И вдруг самый старый абориген сказал: «Я знаю Грузию, я знаю Нонешвили и Андрея».
На этом сведения об Уанджюке обрываются.
После отъезда Уанджюка неизвестность беспокоила меня, и я напечатал поэмку о нем — «Гость тысячелетий». В этой поэме абориген, отягощенный тысячелетней культурой, попадает к нам, дикарям XX века.
Вождь аборигенов Австралии, бронзовый, как исчезнувший майский жук, Марика Уанджюк без компаса и астролябии открыл Арбат. Путь был опасностями чреват. Уанджюк не свалился с Ту-144, с Боинга-747, Уанджюк не отравился от портвейна «777», от шуточного ерша, от суточного борща, от пельменей «по-австралийски», от деликатеса «холодец»… Уанджюк — молодец.Все было бы хорошо, но далее отважный путешественник знакомится с дикарским миром социализма, полуграмотными, на его взгляд, взгляд тысячелетий, арбатскими аборигенами.
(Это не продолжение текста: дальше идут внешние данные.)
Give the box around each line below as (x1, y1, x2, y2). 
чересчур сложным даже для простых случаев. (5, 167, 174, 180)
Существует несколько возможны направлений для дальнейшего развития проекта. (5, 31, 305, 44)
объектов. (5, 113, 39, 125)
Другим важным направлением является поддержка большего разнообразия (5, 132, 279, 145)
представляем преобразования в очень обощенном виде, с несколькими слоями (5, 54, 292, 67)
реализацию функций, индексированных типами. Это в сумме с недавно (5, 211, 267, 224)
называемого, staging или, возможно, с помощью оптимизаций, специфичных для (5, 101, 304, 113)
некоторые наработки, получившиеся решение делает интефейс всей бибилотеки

В результате появился погромный подвал в «Вечерней Москве», подписанный разгневанным маргиналом А. Жаровым. Он писал, что я оболгал москвичей, образ советского человека и т. д.
Тогда я в стихи о Маяковском вставил строчки:
Все расставлено уже. А что до Жарова, то жаль его — вы на «М», а он на «Ж»…Напечатать эти строчки не удалось, но они веселили аудиторию.
Ампир — ямб Москвы
Отец мой любил Серова. Серовский лирический рисунок, сдержанность и деликатность были близки его характеру. Он вкладывал свои сбережения, конечно соразмерно окладу инженера, в монографии русской живописи.
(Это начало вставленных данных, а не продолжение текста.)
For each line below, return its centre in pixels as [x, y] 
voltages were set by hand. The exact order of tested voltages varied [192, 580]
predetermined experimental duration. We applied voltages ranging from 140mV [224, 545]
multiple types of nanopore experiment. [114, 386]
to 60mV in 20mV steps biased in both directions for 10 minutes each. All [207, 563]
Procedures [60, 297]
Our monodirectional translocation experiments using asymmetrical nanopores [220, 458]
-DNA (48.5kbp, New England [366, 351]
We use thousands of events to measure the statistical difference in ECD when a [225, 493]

Профессией и делом жизни отца моего было проектирование гидростанций, внутренней страстью — любовь к русской истории и искусству.
Мальчик «из хорошей семьи», сын врача, внук священника, он, начитавшись романтических книжек, вступил в партию и шестнадцати лет во время гражданской войны в течение полугода был секретарем райкома маленького городишки Киржача. Городок был тихий, никого не расстреливали. В партии было шесть мальчишек и двое взрослых. Но белые бы пришли — повесили. О таких школьниках писал Пастернак:
Те, что в партии, смотрят орлами. Это в старших. А мы: безнаказанно греку дерзим. Ставим парты к стене, на уроках играем в парламент И витаем в мечтах в нелегальном районе Грузин.